Os seis se acomodaram numa mesa um pouco mais longe do som. Como previsto, o bar estava lotado de estudantes, que vez ou outra passavam pela mesa dos médicos pra cumprimentar os professores. Todos eram repelidos de lá com os comentários de House.

- Não adianta puxar o saco dela aqui. Amanhã ela nem vai lembrar-se da sua cara. Experimente estudar e mostrar serviço que você talvez ganhe uma estrelinha na testa. – Ele disse a um garoto de um pouco mais de 18 anos que insistia em se insinuar para Cuddy.

- Ai que ótimo. – Cuddy disse assim que o garoto se afastou. – Ainda levo a fama de bêbada.

Cameron estava às gargalhadas.

- Cuddy.
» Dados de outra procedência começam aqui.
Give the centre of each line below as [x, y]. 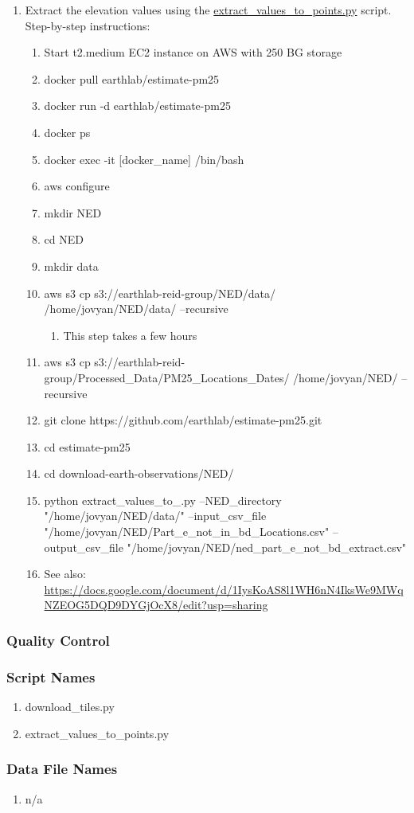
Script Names [51, 676]
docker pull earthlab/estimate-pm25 [132, 78]
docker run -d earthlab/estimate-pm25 [137, 106]
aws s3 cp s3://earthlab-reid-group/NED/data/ [160, 293]
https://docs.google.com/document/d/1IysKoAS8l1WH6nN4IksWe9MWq [224, 589]
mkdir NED [73, 212]
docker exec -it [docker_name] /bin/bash [144, 159]
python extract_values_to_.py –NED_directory [163, 500]
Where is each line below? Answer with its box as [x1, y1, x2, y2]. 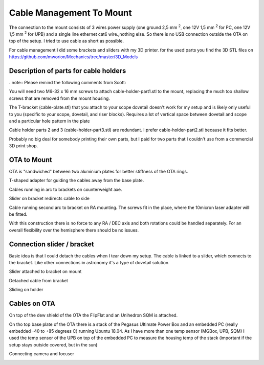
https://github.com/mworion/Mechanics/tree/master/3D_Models [9, 54, 138, 60]
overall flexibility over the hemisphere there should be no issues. [9, 227, 139, 233]
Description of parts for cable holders [9, 67, 126, 75]
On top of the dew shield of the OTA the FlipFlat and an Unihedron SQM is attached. [9, 312, 178, 318]
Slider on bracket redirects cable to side [9, 196, 90, 202]
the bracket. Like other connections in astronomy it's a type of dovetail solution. [9, 260, 170, 266]
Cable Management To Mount [9, 7, 132, 18]
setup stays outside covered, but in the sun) [9, 342, 98, 347]
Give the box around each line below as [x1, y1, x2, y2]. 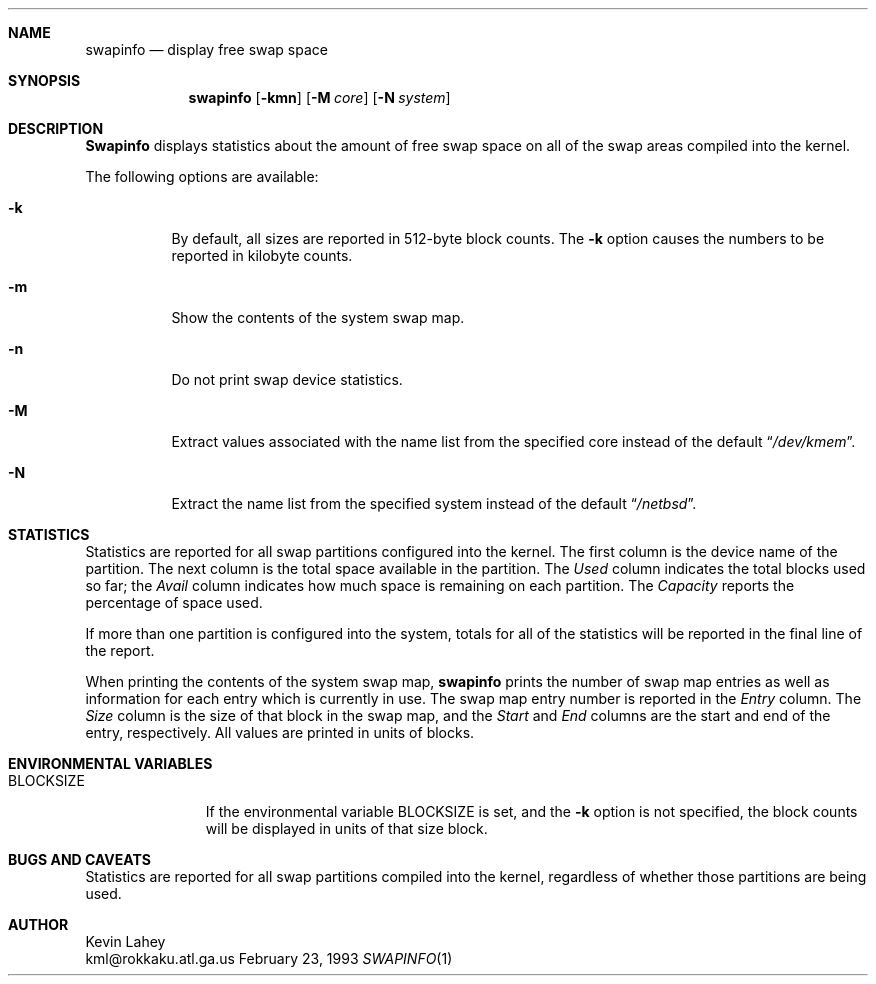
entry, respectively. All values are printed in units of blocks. [85, 724, 475, 741]
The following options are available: [85, 168, 319, 185]
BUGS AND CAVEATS [8, 851, 151, 868]
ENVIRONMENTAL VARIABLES [8, 755, 213, 772]
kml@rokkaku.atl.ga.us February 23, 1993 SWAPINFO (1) [85, 950, 453, 967]
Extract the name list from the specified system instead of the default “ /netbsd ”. [171, 495, 697, 512]
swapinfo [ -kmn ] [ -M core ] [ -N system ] [188, 89, 451, 106]
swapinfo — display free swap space [85, 41, 328, 58]
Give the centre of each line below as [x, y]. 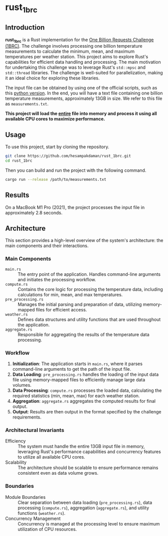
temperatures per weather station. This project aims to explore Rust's [77, 57]
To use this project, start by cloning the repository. [57, 147]
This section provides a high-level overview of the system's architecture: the [85, 241]
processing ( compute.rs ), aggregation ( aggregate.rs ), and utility [83, 508]
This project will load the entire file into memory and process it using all [81, 114]
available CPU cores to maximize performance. [55, 119]
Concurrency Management [33, 518]
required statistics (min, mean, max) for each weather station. [76, 396]
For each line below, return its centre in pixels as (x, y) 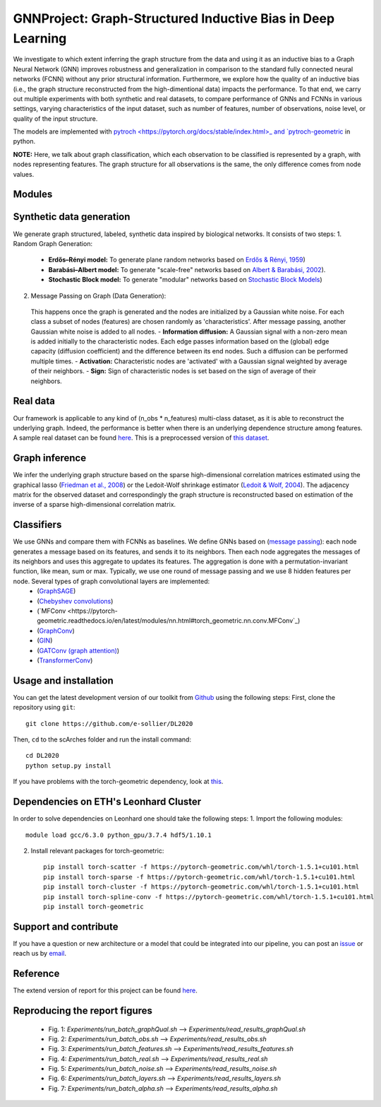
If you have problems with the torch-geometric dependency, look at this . (118, 782)
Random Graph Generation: (53, 243)
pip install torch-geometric (93, 906)
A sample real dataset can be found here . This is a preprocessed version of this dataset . (141, 438)
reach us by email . (40, 954)
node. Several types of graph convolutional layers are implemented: (111, 581)
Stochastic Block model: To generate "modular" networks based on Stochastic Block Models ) (185, 280)
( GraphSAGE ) (56, 591)
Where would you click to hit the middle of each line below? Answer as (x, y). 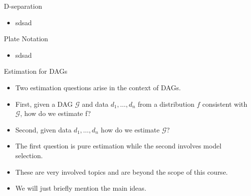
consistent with (225, 104)
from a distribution (166, 104)
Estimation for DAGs (36, 71)
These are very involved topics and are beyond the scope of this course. (122, 171)
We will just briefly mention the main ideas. (81, 188)
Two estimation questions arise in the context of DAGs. (98, 87)
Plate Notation (26, 39)
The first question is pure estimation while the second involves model (118, 146)

Quantos anos esse garoto tem?

- Só sei que tem idade pra ser meu filho. Ele já me chamou pra sair.

Todos caíram na gargalhada, exceto House que a olhou impressionado.

- Sério? – Disse Chase. – E o que você fez?

- Disse que eu já tinha um programa com os meus amigos, da minha idade. Que era melhor ele procurar uma garota da idade dele pra se divertir.

- Coitado. – Brincou House. – Acabou com a esperança do menino tão rápido. Por que não aceitou o convite e deu um bolo?

- Ah House. Me poupe!

- E ele desistiu? – Wilson estava interessado.

- Claro que não. Esses jovens quando cismam com uma coisa são impossíveis. Ele descobriu o meu celular, daí, vira e mexe ele me liga: "Professora, eu estou em dúvida sobre qual conduta adotar em um paciente com diabetes melito insulino-dependente refratária, será que a senhora poderia me ajudar."

Todos começaram a rir novamente.

- E você? – Cameron perguntou.

- Querido, vou te passar o número da monitora de endócrino. Eu realmente estou muito ocupada agora.

- Ah não. Dá um passa fora nesse garoto. – House interferiu. – Já tá abusando. Quer que eu vá lá resolver?

Cuddy começou a rir.

- Isso. Vai lá e enfrenta ele na porrada. Você realmente leva a maior vantagem nele, no preparo físico e na idade.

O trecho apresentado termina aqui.